Reddit has grown to be an outstanding social media website. However, many people still do not know the trick to nailing down how to get their posts viewed and seen by the public. This project helped us learn so much more about the website and what kind of data is continously being drawn by third party websites. As you can see from this analysis, there are many factors that can put into a post on reddit that will ultimately decide how many views and upvotes one will get. We hope that this helps new Reddit users get a great jump on how to begin posting and what kind of times and post titles they should be using.

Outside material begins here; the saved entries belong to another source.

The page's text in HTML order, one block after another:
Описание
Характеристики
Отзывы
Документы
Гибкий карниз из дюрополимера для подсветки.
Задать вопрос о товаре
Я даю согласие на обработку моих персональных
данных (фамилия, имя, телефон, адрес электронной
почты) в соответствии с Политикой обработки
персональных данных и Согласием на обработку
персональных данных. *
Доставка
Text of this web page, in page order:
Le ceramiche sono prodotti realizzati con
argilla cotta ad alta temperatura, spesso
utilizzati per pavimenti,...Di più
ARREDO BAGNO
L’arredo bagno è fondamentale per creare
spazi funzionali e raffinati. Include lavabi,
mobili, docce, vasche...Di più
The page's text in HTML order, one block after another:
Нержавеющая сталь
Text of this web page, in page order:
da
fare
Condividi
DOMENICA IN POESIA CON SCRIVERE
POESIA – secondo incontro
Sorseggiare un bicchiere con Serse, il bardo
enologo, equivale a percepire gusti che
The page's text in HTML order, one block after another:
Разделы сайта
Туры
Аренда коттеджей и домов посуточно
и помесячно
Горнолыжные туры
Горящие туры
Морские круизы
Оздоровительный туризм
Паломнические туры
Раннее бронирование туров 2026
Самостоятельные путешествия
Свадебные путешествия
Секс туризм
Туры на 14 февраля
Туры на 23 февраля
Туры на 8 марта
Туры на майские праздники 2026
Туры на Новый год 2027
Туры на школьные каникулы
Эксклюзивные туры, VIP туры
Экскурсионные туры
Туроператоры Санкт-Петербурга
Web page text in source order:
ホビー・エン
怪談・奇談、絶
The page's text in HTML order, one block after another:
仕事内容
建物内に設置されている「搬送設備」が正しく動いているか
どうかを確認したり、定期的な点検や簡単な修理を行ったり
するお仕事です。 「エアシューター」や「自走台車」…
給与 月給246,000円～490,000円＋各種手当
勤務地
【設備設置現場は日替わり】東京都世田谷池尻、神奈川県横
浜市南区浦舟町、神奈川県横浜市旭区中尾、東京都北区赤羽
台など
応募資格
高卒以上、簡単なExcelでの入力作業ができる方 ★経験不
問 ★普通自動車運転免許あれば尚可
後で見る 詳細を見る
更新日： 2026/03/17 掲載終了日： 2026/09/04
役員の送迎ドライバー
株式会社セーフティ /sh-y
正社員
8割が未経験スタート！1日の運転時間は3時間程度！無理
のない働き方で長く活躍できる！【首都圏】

If you are interested in Reddit and the many datasets to use, we recommend using Google's BigQuery and Pushshift. This API can do over 1,000 Reddit calls a second, so using a select amount of data from Janurary 2016 to August 2019 gave us plenty of data points to work with. This tutorial was a small fraction of the amount of data and things that can be done using Reddits data. If you've made it this far, then thank you for the read, and we hope you learned something new!